WORK INSTRUCTIONS: Please write out word for word the opening lines of the material, including the line with "for your blog? Whether you" as the last.

────────────────────────────────────────

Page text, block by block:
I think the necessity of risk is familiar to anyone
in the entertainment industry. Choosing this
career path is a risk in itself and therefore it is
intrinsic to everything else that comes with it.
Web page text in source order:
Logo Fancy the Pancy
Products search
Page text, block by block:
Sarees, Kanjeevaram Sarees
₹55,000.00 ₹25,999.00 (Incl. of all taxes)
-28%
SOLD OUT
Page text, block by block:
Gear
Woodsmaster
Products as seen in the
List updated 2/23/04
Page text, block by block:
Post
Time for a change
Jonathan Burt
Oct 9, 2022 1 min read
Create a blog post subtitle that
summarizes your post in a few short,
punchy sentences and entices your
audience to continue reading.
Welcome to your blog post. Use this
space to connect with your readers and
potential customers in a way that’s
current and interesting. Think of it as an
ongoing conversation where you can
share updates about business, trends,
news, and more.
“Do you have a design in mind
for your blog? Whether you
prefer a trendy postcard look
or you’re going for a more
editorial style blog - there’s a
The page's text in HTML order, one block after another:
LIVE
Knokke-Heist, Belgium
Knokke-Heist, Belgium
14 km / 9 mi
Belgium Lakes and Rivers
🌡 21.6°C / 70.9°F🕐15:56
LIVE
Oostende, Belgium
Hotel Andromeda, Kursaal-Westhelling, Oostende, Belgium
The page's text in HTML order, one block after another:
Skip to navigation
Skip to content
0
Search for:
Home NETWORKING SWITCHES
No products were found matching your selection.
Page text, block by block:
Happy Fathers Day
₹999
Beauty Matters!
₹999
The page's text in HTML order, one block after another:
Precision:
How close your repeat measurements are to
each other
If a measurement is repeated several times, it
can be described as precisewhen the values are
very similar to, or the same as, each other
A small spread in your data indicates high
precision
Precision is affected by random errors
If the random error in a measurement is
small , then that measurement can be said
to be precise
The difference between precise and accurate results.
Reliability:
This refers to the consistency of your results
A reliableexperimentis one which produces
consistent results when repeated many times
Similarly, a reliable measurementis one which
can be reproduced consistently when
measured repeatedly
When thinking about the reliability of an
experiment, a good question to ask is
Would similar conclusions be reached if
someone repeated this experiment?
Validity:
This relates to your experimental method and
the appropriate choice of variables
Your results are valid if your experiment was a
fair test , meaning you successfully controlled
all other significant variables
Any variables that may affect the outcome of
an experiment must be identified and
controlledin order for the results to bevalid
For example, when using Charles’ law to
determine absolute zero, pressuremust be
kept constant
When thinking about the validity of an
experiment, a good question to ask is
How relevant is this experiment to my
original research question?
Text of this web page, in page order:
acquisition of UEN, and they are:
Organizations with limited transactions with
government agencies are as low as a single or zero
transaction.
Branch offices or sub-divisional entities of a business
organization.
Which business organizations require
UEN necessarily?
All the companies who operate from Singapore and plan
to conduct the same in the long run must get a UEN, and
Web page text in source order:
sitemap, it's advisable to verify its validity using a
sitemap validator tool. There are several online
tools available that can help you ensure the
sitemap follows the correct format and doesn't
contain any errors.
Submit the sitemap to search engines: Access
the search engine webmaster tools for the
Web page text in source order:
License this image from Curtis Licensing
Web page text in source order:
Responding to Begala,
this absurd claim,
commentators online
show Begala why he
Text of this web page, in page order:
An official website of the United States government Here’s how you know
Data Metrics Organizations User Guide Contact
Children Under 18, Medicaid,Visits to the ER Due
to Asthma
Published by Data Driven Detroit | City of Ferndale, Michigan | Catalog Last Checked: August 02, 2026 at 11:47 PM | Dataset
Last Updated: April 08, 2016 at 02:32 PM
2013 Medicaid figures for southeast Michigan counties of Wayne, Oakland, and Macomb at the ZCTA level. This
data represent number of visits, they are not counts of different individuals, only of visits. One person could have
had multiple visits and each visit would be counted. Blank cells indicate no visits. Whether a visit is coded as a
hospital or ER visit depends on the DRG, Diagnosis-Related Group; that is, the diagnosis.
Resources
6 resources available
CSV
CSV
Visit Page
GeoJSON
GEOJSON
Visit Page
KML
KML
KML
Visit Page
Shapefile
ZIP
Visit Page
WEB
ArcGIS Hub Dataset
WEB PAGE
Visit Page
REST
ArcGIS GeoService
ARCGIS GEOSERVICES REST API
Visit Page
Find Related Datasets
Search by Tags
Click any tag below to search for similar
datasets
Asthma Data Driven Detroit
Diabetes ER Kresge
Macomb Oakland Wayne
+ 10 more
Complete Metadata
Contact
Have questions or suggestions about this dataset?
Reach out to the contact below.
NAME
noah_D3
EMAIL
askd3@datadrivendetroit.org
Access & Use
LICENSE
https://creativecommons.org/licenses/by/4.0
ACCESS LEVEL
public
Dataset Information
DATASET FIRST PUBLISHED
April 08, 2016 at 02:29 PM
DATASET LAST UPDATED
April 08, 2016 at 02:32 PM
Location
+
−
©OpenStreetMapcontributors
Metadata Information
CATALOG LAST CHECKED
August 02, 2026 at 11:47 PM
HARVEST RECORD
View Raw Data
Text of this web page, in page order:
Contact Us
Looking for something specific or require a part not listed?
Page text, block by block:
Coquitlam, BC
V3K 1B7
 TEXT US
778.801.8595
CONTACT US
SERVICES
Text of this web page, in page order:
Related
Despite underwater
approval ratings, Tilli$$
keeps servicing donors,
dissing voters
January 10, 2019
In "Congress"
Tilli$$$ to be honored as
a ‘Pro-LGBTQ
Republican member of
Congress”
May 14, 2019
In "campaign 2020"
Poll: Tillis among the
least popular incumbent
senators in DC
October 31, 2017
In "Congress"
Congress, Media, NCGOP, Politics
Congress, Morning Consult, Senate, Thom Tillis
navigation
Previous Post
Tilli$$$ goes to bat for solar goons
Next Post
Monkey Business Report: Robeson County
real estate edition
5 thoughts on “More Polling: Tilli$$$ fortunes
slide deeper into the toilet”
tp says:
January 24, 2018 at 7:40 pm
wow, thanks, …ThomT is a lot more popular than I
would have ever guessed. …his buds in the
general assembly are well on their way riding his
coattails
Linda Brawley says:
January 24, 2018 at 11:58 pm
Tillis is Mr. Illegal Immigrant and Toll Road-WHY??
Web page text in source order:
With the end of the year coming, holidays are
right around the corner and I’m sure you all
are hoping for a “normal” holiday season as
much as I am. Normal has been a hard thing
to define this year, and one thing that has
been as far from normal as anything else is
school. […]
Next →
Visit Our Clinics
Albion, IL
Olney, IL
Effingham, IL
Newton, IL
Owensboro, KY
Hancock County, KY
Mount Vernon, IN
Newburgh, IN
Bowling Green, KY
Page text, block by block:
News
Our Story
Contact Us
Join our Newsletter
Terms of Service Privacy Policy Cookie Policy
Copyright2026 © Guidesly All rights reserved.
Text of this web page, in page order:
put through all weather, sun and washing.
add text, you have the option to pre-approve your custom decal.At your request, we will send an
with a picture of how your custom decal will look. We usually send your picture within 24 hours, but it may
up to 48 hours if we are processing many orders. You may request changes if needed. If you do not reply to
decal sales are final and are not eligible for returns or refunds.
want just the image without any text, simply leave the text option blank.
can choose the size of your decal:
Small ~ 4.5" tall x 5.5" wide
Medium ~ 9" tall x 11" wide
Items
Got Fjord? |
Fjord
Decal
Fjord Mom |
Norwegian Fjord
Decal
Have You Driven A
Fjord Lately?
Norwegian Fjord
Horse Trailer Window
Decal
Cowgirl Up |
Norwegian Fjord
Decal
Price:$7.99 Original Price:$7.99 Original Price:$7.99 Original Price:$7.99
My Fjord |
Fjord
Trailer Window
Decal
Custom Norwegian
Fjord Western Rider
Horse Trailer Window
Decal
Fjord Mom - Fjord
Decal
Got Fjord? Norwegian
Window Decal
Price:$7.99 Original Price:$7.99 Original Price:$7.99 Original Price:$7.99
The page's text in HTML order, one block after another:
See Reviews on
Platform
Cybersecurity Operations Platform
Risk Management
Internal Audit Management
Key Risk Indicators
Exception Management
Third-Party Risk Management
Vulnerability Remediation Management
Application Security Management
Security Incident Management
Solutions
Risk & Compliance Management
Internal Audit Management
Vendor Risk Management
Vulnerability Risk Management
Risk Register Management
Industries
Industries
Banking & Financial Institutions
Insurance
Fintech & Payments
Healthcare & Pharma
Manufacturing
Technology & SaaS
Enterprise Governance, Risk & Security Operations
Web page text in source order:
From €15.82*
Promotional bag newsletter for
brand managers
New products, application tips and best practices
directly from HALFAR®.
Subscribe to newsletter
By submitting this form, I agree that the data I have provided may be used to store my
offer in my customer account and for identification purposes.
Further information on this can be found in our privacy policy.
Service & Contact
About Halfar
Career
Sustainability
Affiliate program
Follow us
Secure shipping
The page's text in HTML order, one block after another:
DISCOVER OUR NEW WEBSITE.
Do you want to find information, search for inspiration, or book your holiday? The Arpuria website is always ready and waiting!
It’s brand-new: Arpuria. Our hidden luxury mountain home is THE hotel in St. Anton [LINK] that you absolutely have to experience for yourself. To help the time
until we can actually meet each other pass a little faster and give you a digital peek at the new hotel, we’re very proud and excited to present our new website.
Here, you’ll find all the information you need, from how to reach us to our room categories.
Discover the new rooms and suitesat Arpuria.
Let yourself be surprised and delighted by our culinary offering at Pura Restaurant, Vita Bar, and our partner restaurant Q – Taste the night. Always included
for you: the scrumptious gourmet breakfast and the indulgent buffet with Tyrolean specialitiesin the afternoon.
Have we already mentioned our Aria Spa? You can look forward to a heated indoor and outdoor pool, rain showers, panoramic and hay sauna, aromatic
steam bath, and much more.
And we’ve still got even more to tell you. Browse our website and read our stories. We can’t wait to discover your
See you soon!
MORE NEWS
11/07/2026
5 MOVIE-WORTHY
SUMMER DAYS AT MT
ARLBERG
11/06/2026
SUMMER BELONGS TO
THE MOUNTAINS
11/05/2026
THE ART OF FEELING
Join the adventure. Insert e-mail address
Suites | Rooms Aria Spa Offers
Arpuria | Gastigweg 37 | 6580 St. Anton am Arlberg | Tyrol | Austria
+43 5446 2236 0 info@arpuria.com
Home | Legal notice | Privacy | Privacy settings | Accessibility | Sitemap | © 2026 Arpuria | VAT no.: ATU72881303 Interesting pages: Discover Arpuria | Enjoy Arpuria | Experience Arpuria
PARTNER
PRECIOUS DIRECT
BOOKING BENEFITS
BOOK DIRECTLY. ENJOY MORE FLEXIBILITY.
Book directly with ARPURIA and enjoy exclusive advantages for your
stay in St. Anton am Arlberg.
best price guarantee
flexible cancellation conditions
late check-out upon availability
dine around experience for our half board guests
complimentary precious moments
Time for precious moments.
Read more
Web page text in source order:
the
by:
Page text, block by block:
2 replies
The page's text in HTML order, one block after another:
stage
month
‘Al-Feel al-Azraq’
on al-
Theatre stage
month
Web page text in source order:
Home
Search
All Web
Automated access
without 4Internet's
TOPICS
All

────────────────────────────────────────

RESULT:
Page text, block by block:
I think the necessity of risk is familiar to anyone
in the entertainment industry. Choosing this
career path is a risk in itself and therefore it is
intrinsic to everything else that comes with it.
Web page text in source order:
Logo Fancy the Pancy
Products search
Page text, block by block:
Sarees, Kanjeevaram Sarees
₹55,000.00 ₹25,999.00 (Incl. of all taxes)
-28%
SOLD OUT
Page text, block by block:
Gear
Woodsmaster
Products as seen in the
List updated 2/23/04
Page text, block by block:
Post
Time for a change
Jonathan Burt
Oct 9, 2022 1 min read
Create a blog post subtitle that
summarizes your post in a few short,
punchy sentences and entices your
audience to continue reading.
Welcome to your blog post. Use this
space to connect with your readers and
potential customers in a way that’s
current and interesting. Think of it as an
ongoing conversation where you can
share updates about business, trends,
news, and more.
“Do you have a design in mind
for your blog? Whether you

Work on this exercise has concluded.